Pediatric Febrile Seizures


Pediatric Febrile Seizures

Charuta N. Joshi, MBBS, FRCPC

Thoru Yamada, MD, FACNS

In this chapter, we discuss the basics of febrile seizures and the controversies pertaining to them and provide insights into the understanding of these seizures from the Consequences of Prolonged Febrile Seizures in Childhood (FEBSTAT) study.

Febrile seizures are generally defined as seizures occurring in the presence of a fever higher than 100.4°F in the absence of central nervous system infection, metabolic disturbance, or a previous history of afebrile seizures (1). These are the most common types of convulsive events in infants and young children under 5 years of age and remain the most common childhood neurological emergency affecting 2% to 5% of children. The typical age of the occurrence is between 3 months and 5 years with a peak incidence at 9 to 20 months. The prevalence is 3% to 7% in children up to 7 years, with the above range due to the variability in definition and inclusion criteria in different settings (2). Febrile seizures are classified as simple or complex (Table 2.1) (3). Febrile status epilepticus is a febrile seizure lasting more than 30 minutes and is an extreme form of a complex febrile seizure. It constitutes 5% of febrile seizures (4) and contributes to 25% to 30% of pediatric status epilepticus (5).
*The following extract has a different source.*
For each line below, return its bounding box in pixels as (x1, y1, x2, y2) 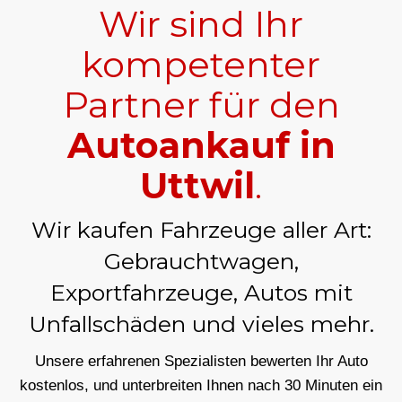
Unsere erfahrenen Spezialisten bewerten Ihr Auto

Febrile seizures are thought to be an age-specific phenomenon. These are genetically and environmentally modified (6). Febrile seizures are more common in monozygotic (7) than dizygotic twins (9%–22% versus 11%), and by linkage analysis, several loci have been associated with febrile seizures (FEB 1–FEB 11) (8). Some of these, among other loci, are on chromosome 8q13-q21 (FEB1), 19p (FEB2), 2q23-q24 (FEB3 or SCN1A,), 5q14-q15 (FEB4), 6q22-q24 (FEB5), 18p11 (FEB6), 21q22, 5q31.1-q33.1, 3p24.2-p23, and 19q13.1 (SCN1B). These genes encode for various proteins, which are involved in the electrical activity of neurons, such as sodium channels (SCN1A/SCN1B) or the receptors for the transmitter gamma-aminobutyric acid (GABRG2 in the region 5q34). These genes are also frequently affected in other febrile seizure–related epileptic syndromes, such as generalized epilepsy with febrile seizures plus (GEFS+) and severe infantile myoclonic epilepsy (Dravet syndrome) as described later.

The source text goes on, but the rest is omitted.